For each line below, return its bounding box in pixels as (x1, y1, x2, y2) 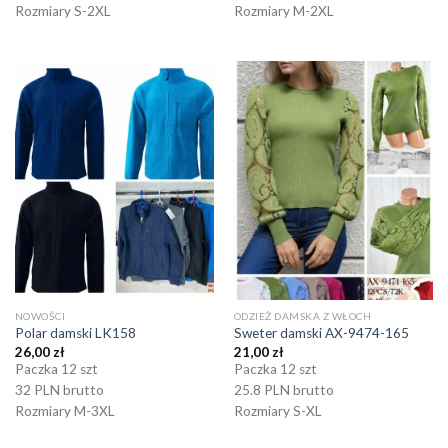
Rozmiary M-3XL (14, 402, 115, 419)
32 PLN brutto (14, 381, 104, 398)
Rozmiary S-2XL (14, 2, 111, 19)
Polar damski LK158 (14, 325, 136, 342)
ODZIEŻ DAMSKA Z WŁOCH (233, 310, 372, 323)
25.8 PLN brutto (233, 381, 334, 398)
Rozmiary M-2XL (233, 2, 334, 19)
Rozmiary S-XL (233, 402, 322, 419)

....................

→ **ABOUT THIS EXERCISE**: Go through the material and copy each line that contains "Rozmiary".

→ **EXERCISE RESPONSE**:
Rozmiary M-3XL (14, 402, 115, 419)
Rozmiary S-2XL (14, 2, 111, 19)
Rozmiary M-2XL (233, 2, 334, 19)
Rozmiary S-XL (233, 402, 322, 419)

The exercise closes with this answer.